:: Exercise brief ::
For the string "MultiSimilarity", report how many lines in the records below contain it, and nothing more.

(Source data)
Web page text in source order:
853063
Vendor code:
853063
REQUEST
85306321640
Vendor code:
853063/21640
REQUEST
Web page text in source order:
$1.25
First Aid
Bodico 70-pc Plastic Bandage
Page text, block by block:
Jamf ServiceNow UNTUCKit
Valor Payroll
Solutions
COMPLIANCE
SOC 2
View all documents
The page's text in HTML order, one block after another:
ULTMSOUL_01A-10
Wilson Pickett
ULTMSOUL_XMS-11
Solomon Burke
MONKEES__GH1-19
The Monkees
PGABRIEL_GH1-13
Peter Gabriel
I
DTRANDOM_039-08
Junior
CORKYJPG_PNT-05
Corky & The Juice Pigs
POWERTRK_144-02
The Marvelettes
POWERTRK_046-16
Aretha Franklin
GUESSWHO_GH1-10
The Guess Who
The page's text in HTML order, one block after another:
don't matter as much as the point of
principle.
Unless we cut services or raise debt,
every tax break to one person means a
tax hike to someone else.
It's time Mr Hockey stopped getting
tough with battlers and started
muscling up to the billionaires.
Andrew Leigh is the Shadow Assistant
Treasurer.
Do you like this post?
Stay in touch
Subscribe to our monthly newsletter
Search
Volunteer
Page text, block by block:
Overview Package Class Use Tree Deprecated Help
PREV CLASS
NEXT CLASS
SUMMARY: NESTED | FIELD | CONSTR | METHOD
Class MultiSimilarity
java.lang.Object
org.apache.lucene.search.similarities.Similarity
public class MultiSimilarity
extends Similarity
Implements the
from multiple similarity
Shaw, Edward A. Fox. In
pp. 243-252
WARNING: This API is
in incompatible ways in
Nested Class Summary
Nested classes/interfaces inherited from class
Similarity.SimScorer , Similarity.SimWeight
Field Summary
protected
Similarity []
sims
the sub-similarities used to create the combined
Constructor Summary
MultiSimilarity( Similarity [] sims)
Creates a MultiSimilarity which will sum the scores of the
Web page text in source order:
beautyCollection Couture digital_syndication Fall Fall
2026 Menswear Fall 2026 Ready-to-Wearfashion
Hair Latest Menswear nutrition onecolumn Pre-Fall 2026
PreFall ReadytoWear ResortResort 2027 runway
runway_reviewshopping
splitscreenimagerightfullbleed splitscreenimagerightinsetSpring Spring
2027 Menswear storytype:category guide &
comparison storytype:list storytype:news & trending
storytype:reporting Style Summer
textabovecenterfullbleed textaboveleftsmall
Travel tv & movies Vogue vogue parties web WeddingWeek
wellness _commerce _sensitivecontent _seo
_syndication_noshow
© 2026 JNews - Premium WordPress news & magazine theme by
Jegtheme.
* * *
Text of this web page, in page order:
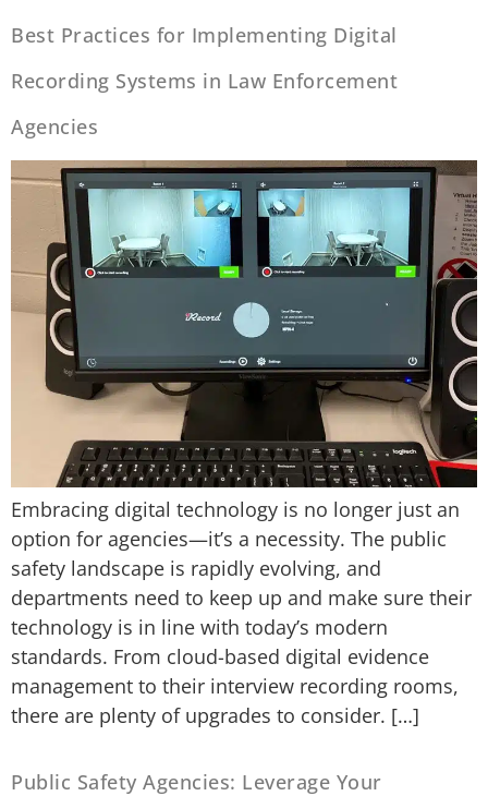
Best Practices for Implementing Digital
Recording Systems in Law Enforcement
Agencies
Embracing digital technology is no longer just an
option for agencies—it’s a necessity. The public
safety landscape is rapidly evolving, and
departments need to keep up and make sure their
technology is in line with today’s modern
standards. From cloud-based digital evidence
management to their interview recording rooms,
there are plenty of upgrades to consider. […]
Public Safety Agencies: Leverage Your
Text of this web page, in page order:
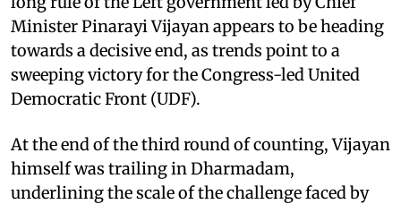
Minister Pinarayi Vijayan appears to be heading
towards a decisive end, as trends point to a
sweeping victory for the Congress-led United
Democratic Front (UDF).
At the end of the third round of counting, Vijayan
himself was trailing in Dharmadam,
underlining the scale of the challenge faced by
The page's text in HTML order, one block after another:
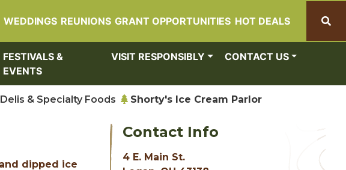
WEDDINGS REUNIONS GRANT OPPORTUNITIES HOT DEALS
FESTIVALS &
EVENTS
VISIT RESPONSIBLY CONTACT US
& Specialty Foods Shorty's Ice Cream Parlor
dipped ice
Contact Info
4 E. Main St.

:: Exercise output ::
4